Ruolo dell’ecocardiografia bidimensionale nello studio degli aneurismi del setto membranoso associati a difetti del setto I-V di tipo perimembranoso


VITTORIO DALL’AGLIO - GIAN LUIGI NICOLOSI - CLAUDIO BURELLI - FABIO ZARDO
DANIELA PAVAN - CHIARA LESTUZZI - DOMENICO ZANUTTINI


Relazione presentata al II Congresso Nazionale di Ecocardiografia della Società Italiana di Ecografia Cardiovascolare
Roma 10-12 aprile 1985.
 

TWO-DIMENSIONAL ECHOCARDIOGRAPHIC ASSESSMENT OF VENTRICULAR SEPTAL ANEURYSMS
Spontaneous closure of ventricular septal defects (V.S.D.) is frequently associated with aneurysm of the membranous septum (A.M.S.). However, the presence of A.M.S. may not be always indicative of closure or diminution of the size of V.S.D.. The purpose of this paper is to present the role of two-dimensional echocardiography (2D E) in the identification and assessment of A.M.S.. The dimensions, morphology and motion of A.M.S. during the cardiac cycle was also analyzed frame by frame by the 2D E technique. 20 cases of A.M.S. associated with perimembranous V.S.D. are included in this study.
The most useful echocardiographic section in the assessment of A.M.S. was the apical four-chamber view with slight cranial angulation (sensitivity = 100%).

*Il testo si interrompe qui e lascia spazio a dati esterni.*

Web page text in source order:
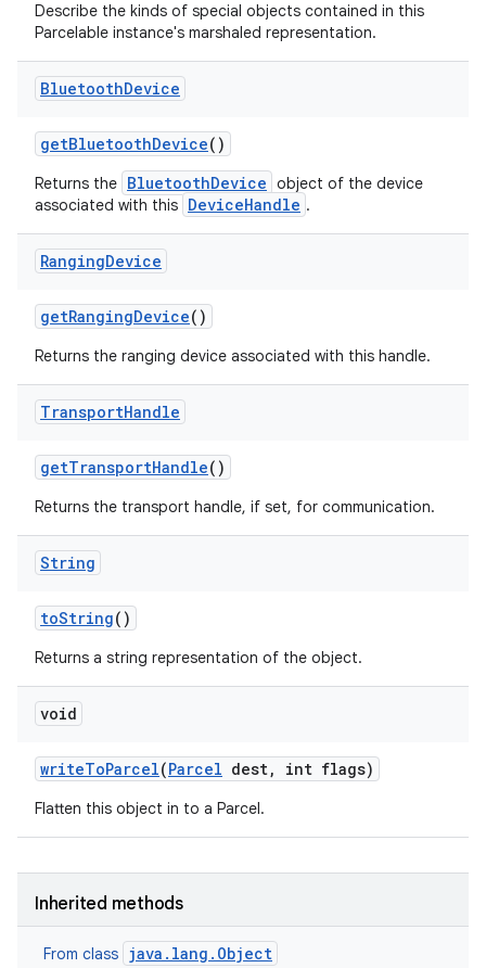
Describe the kinds of special objects contained in this
Parcelable instance's marshaled representation.
BluetoothDevice
getBluetoothDevice()
Returns the BluetoothDevice object of the device
associated with this DeviceHandle .
RangingDevice
getRangingDevice()
Returns the ranging device associated with this handle.
TransportHandle
getTransportHandle()
Returns the transport handle, if set, for communication.
String
toString()
Returns a string representation of the object.
void
writeToParcel(Parcel dest, int flags)
Flatten this object in to a Parcel.
Inherited methods
From class java.lang.Object
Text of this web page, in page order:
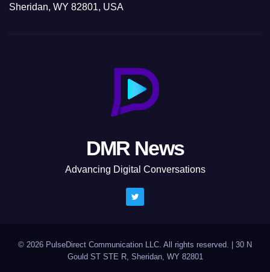
Sheridan, WY 82801, USA
DMR News
Advancing Digital Conversations
© 2026 PulseDirect Communication LLC. All rights reserved.
30 N
Gould ST STE R, Sheridan, WY 82801
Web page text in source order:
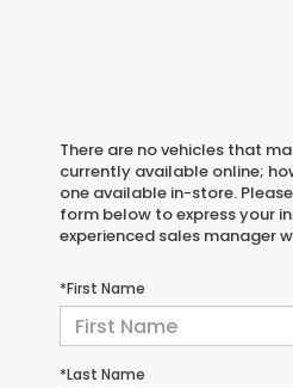
There are no vehicles that
currently available online;
one available in-store.
form below to express your
experienced sales manager
*First Name
*Last Name
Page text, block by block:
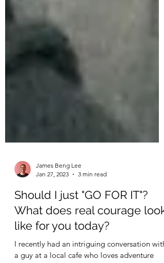
James Beng Lee
Jan 27, 2023
3 min read
Should I just "GO FOR IT"?
What does real courage look
like for you today?
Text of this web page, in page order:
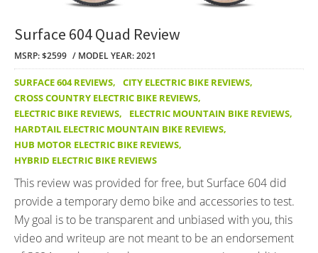
Surface 604 Quad Review
MSRP: $2599 MODEL YEAR: 2021
SURFACE 604 REVIEWS, CITY ELECTRIC BIKE REVIEWS,
CROSS COUNTRY ELECTRIC BIKE REVIEWS,
ELECTRIC BIKE REVIEWS, ELECTRIC MOUNTAIN BIKE REVIEWS,
HARDTAIL ELECTRIC MOUNTAIN BIKE REVIEWS,
HUB MOTOR ELECTRIC BIKE REVIEWS,
HYBRID ELECTRIC BIKE REVIEWS
This review was provided for free, but Surface 604 did
provide a temporary demo bike and accessories to test.
My goal is to be transparent and unbiased with you, this
video and writeup are not meant to be an endorsement
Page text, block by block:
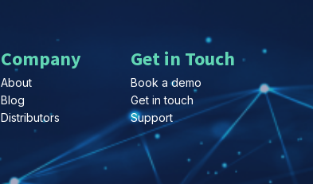
Company
About
Blog
Distributors
Get in Touch
Book a demo
Get in touch
Support
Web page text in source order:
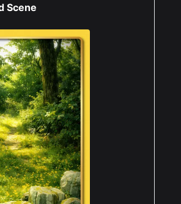
Scene
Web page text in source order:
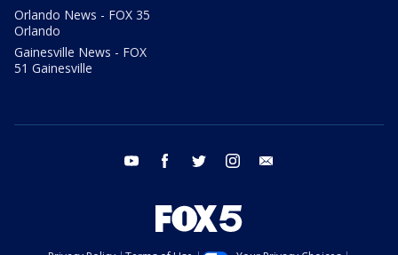
Orlando News - FOX 35
Orlando
Gainesville News - FOX
51 Gainesville
youtube facebook twitter instagram
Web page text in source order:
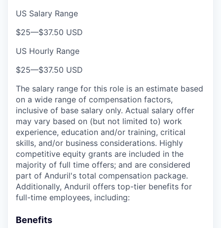
US Salary Range
$25—$37.50 USD
US Hourly Range
$25—$37.50 USD
The salary range for this role is an estimate based
on a wide range of compensation factors,
inclusive of base salary only. Actual salary offer
may vary based on (but not limited to) work
experience, education and/or training, critical
skills, and/or business considerations. Highly
competitive equity grants are included in the
majority of full time offers; and are considered
part of Anduril's total compensation package.
Additionally, Anduril offers top-tier benefits for
full-time employees, including:
Benefits
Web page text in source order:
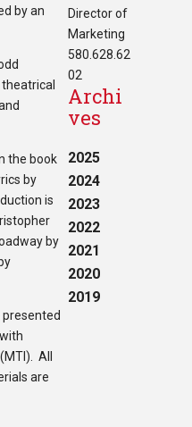
by an
the book
by
is
by
presented
All
are
Director of
Marketing
580.628.62
02
Archi
ves
2025
2024
2023
2022
2021
2020
2019
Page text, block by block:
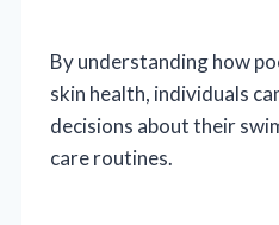
By understanding how
skin health, individuals
decisions about their
care routines.
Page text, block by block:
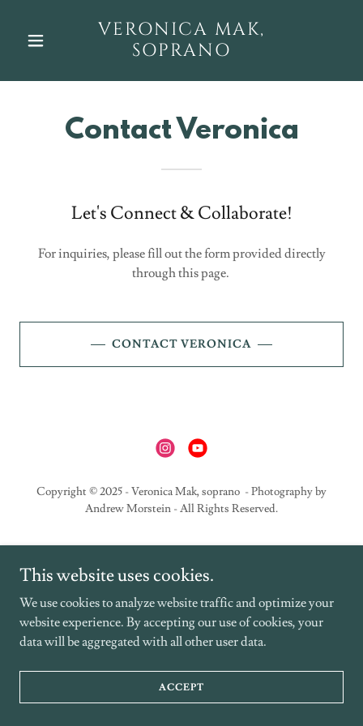
VERONICA MAK,
SOPRANO
Contact Veronica
Let's Connect & Collaborate!
For inquiries, please fill out the form provided directly
through this page.
CONTACT VERONICA
Copyright © 2025 - Veronica Mak, soprano - Photography by
Andrew Morstein - All Rights Reserved.
This website uses cookies.
We use cookies to analyze website traffic and optimize your
website experience. By accepting our use of cookies, your
data will be aggregated with all other user data.
ACCEPT
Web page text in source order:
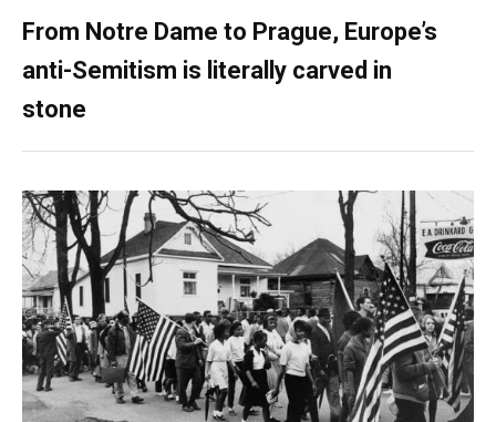
From Notre Dame to Prague, Europe’s
anti-Semitism is literally carved in
stone
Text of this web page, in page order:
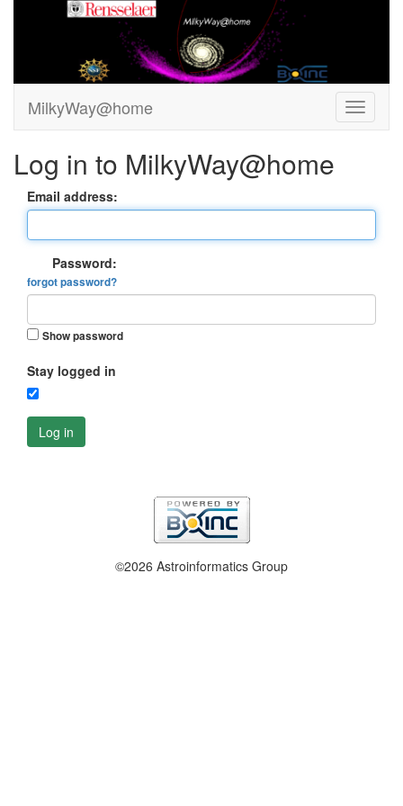
MilkyWay@home
Log in to MilkyWay@home
Email address:
Password:
forgot password?
Show password
Stay logged in
Log in
©2026 Astroinformatics Group
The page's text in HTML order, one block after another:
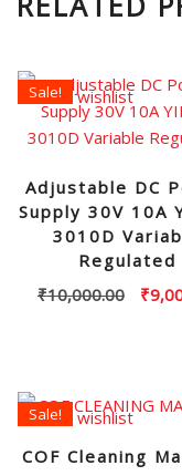
Sale!
Adjustable DC
Supply 30V 10A
3010D
Regulated
₹10,000.00 ₹
Add to wishlist
Sale!
COF Cleaning
Add to wishlist
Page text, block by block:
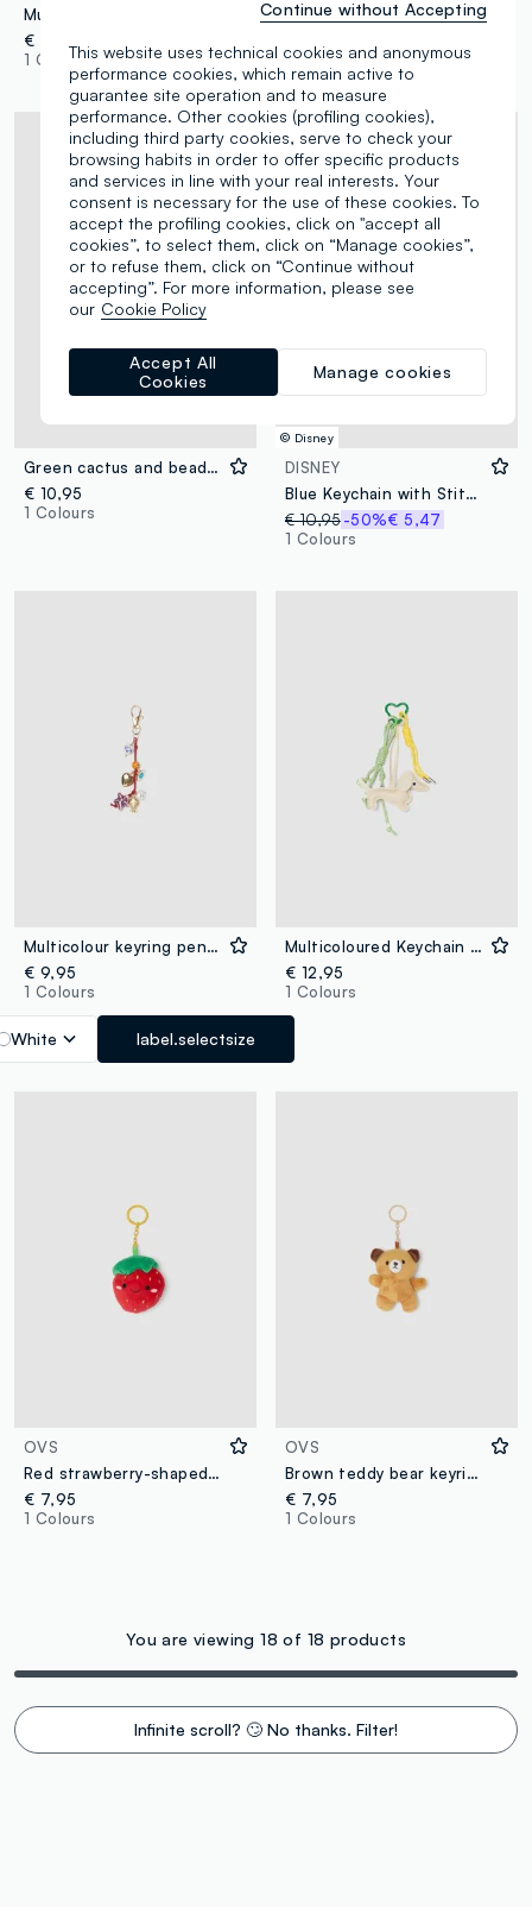
€ 12,95
1 Colours
Pink keyring with floral scarf and charms
1 Colours
Green cactus and beaded keyring
€ 10,95
1 Colours
© Disney
DISNEY
Blue Keychain with Stitch
€ 10,95 -50%€ 5,47
1 Colours
Multicolour keyring pendant with decorative charms
€ 9,95
1 Colours
White label.selectsize
Multicoloured Keychain with Dachshund Charm
€ 12,95
1 Colours
OVS
Red strawberry-shaped keyring
€ 7,95
1 Colours
OVS
Brown teddy bear keyring
€ 7,95
1 Colours
You are viewing 18 of 18 products
Infinite scroll? 🙄 No thanks. Filter!
This website uses technical cookies and anonymous
performance cookies, which remain active to
guarantee site operation and to measure
performance. Other cookies (profiling cookies),
including third party cookies, serve to check your
browsing habits in order to offer specific products
and services in line with your real interests. Your
consent is necessary for the use of these cookies. To
accept the profiling cookies, click on "accept all
cookies”, to select them, click on “Manage cookies”,
or to refuse them, click on “Continue without
accepting”. For more information, please see
our Cookie Policy
Manage cookies
Accept All
Cookies
Continue without Accepting
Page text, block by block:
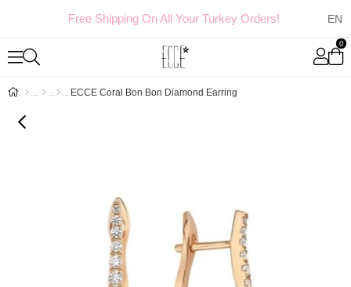
Free Shipping On All Your Turkey Orders!
0
ECCE Coral Bon Bon Diamond Earring
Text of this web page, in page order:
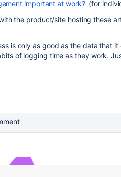
important at work?(for
the product/site hosting these
is only as good as the data that
of logging time as they work.
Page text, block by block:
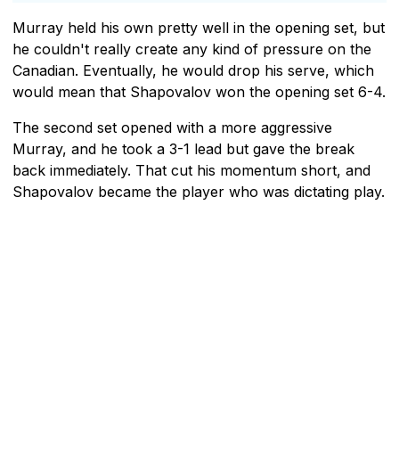
Murray held his own pretty well in the opening set, but
he couldn't really create any kind of pressure on the
Canadian. Eventually, he would drop his serve, which
would mean that Shapovalov won the opening set 6-4.
The second set opened with a more aggressive
Murray, and he took a 3-1 lead but gave the break
back immediately. That cut his momentum short, and
Shapovalov became the player who was dictating play.
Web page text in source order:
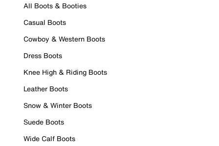
All Boots & Booties
Casual Boots
Cowboy & Western Boots
Dress Boots
Knee High & Riding Boots
Leather Boots
Snow & Winter Boots
Suede Boots
Wide Calf Boots
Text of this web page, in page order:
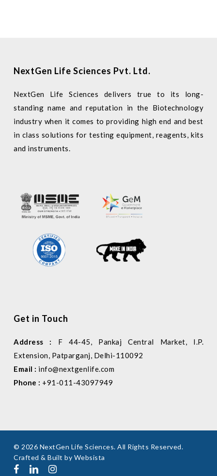
NextGen Life Sciences Pvt. Ltd.
NextGen Life Sciences delivers true to its long-
standing name and reputation in the Biotechnology
industry when it comes to providing high end and best
in class solutions for testing equipment, reagents, kits
and instruments.
Get in Touch
Address :
F 44-45, Pankaj Central Market, I.P.
Extension, Patparganj, Delhi-110092
Email : info@nextgenlife.com
Phone : +91-011-43097949
© 2026 NextGen Life Sciences. All Rights Reserved.
Crafted & Built by Websista
facebooklinkedininstagram
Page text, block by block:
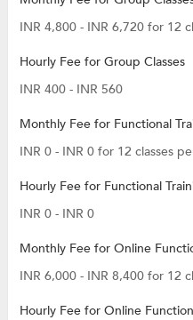
INR 4,800 - INR 6,720 for 12
Hourly Fee for Group Classes
INR 400 - INR 560
Monthly Fee for Functional
INR 0 - INR 0 for 12 classes
Hourly Fee for Functional
INR 0 - INR 0
Monthly Fee for Online
INR 6,000 - INR 8,400 for 12
Hourly Fee for Online
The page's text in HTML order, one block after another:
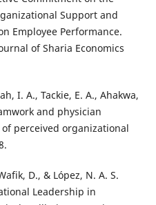
Support and
Employee Performance.
of Sharia Economics
I. A., Tackie, E. A., Ahakwa,
and physician
perceived organizational
D., & López, N. A. S.
Leadership in
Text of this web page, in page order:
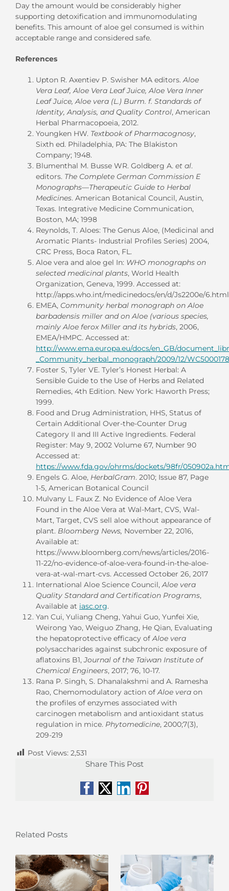
Day the amount would be considerably higher
supporting detoxification and immunomodulating
benefits. This amount of aloe gel consumed is within
acceptable range and considered safe.
References
Upton R. Axentiev P. Swisher MA editors.Aloe
Vera Leaf, Aloe Vera Leaf Juice, Aloe Vera Inner
Leaf Juice, Aloe vera (L.) Burm. f. Standards of
Identity, Analysis, and Quality Control, American
Herbal Pharmacopoeia, 2012.
Youngken HW. Textbook of Pharmacognosy,
Sixth ed. Philadelphia, PA: The Blakiston
Company; 1948.
Blumenthal M. Busse WR. Goldberg A. et al.
editors. The Complete German Commission E
Monographs—Therapeutic Guide to Herbal
Medicines. American Botanical Council, Austin,
Texas. Integrative Medicine Communication,
Boston, MA; 1998
Reynolds, T. Aloes: The Genus Aloe, (Medicinal and
Aromatic Plants- Industrial Profiles Series) 2004,
CRC Press, Boca Raton, FL.
Aloe vera and aloe gel In: WHO monographs on
selected medicinal plants, World Health
Organization, Geneva, 1999. Accessed at:
http://apps.who.int/medicinedocs/en/d/Js2200e/
EMEA, Community herbal monograph on Aloe
barbadensis miller and on Aloe (various species,
mainly Aloe ferox Miller and its hybrids, 2006,
EMEA/HMPC. Accessed at:
http://www.ema.europa.eu/docs/en_GB/
_Community_herbal_monograph/2009/12/
Foster S, Tyler VE. Tyler’s Honest Herbal: A
Sensible Guide to the Use of Herbs and Related
Remedies, 4th Edition. New York: Haworth Press;
1999.
Food and Drug Administration, HHS, Status of
Certain Additional Over-the-Counter Drug
Category II and III Active Ingredients. Federal
Register: May 9, 2002 Volume 67, Number 90
Accessed at:
https://www.fda.gov/ohrms/dockets/98fr/
Engels G. Aloe, HerbalGram. 2010; Issue 87, Page
1-5, American Botanical Council
Mulvany L. Faux Z. No Evidence of Aloe Vera
Found in the Aloe Vera at Wal-Mart, CVS, Wal-
Mart, Target, CVS sell aloe without appearance of
plant. Bloomberg News, November 22, 2016,
Available at:
https://www.bloomberg.com/news/articles/2016-
11-22/no-evidence-of-aloe-vera-found-in-the-aloe-
vera-at-wal-mart-cvs. Accessed October 26, 2017
International Aloe Science Council,Aloe vera
Quality Standard and Certification Programs,
Available at iasc.org.
Yan Cui, Yuliang Cheng, Yahui Guo, Yunfei Xie,
Weirong Yao, Weiguo Zhang, He Qian, Evaluating
the hepatoprotective efficacy ofAloe vera
polysaccharides against subchronic exposure of
aflatoxins B1,Journal of the Taiwan Institute of
Chemical Engineers, 2017; 76, 10-17.
Rana P. Singh, S. Dhanalakshmi and A. Ramesha
Rao, Chemomodulatory action ofAloe vera on
the profiles of enzymes associated with
carcinogen metabolism and antioxidant status
regulation in mice. Phytomedicine, 2000;7(3),
209-219
Post Views: 2,531
Share This Post
Facebook
X LinkedIn
Pinterest
Related Posts
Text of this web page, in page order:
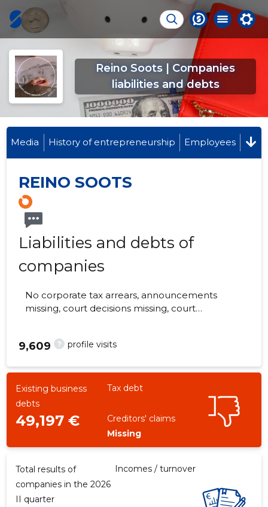
Reino Soots | Companies
liabilities and debts
Media History of entrepreneurship Employees
REINO SOOTS
Liabilities and debts of
companies
No corporate tax arrears, announcements
missing, court decisions missing, court
? profile visits
9,609
Existing business
debts
Tax debt
49,197 €
Creditors' claims
Missing
Total results of
companies in the 2026
II quarter
Incomes / turnover

The frame-by-frame analysis of A.M.S. motion during the cardiac cycle may give useful informations concerning the hemodynamic and physiopathologic abnormalities associated with the underlying congenital heart diseases. We conclude the 2D E seems to be useful in the identification and assessment of A.M.S. associated with perimembranous V.S.D.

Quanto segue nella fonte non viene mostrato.